Am nächsten Morgen folgten sie, wie beschrieben, dem Weg nach rechts und ließen die Stadt Rocroy links liegen. Der Fremde hatte ihnen, vielleicht aus Unkenntnis, verschwiegen, dass der Weg sie hier durch einen sehr schmalen Engpass namens Guet du Sud zwischen zwei Bergen führen würde. Dort befand sich eine Wache französischer Soldaten, die alle Fremden anhielten, die keinen Pass hatten, und sie ins Gefängnis nach Rocroy brachten. Ohne von dieser Gefahr zu wissen, betraten die beiden Flüchtlinge den Engpass, als es so heftig regnete, dass der diensthabende Wächter sich in sein Wachhaus zurückzog. Sie konnten die Wache mithin passieren, ohne bemerkt zu werden.
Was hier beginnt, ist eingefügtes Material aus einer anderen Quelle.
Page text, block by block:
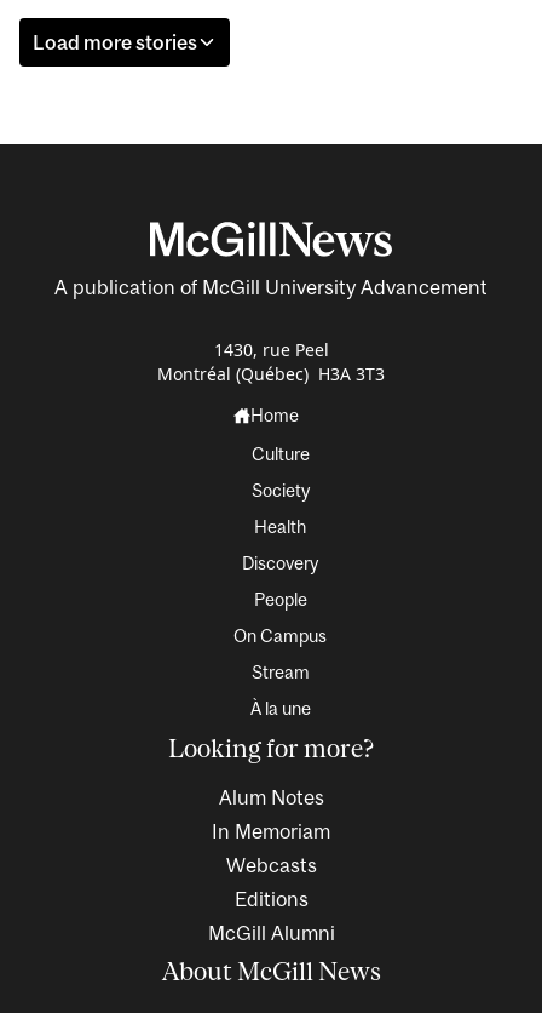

So erreichten sie völlig durchnässt die kleine Stadt Couvé. Damit waren sie vorübergehend in Sicherheit, da diese Stadt nicht zu Frankreich gehörte, sondern dem Fürsten von Lüttich. Dort befand sich eine Burg, die mit niederländischen Truppen besetzt war. Ihr Gouverneur gewährte jedem Flüchtling sicheres Geleit nach Charleroi, der darum bat. Dieser Umstand war Marteilhe und seinem Freund allerdings nicht bekannt. Sie betraten ein Gasthaus, um sich zu trocknen und etwas zu essen. Als sie sich niedersetzten, wurde ihnen ein Krug Bier mit zwei Henkeln ohne Gläser vorgesetzt. Als sie um solche baten, antwortete der Wirt, er habe beobachtet, dass sie Franzosen seien, und dass es in ihrem Land Sitte sei, aus dem Krug zu trinken. Die Flüchtlinge bestätigten es. Diese harmlos und irrelevant erscheinende Konversation sollte schwerwiegende Folgen haben, da sich im selben Raum zwei Männer aufhielten, einer war ein Einwohner des Ortes, der andere ein Wildhüter des Fürsten von Lüttich. Letzterer begann, sie sorgfältig zu mustern, sprach sie schließlich an und meinte, dass er jede Wette eingehen würde, dass sie keine Rosenkränze in ihren Taschen tragen würden. Marteilhes Begleiter nahm eine Prise Schnupftabak, zeigte dem Wildhüter die Dose und meinte, dies sei sein Rosenkranz. Damit war für den Wildhüter ihre Identität als flüchtige Protestanten bestätigt. Er beschloss, Marteilhe und Legras zu verraten, da der persönliche Besitz von ergriffenen Flüchtlingen dem Denunzianten übergeben wurde.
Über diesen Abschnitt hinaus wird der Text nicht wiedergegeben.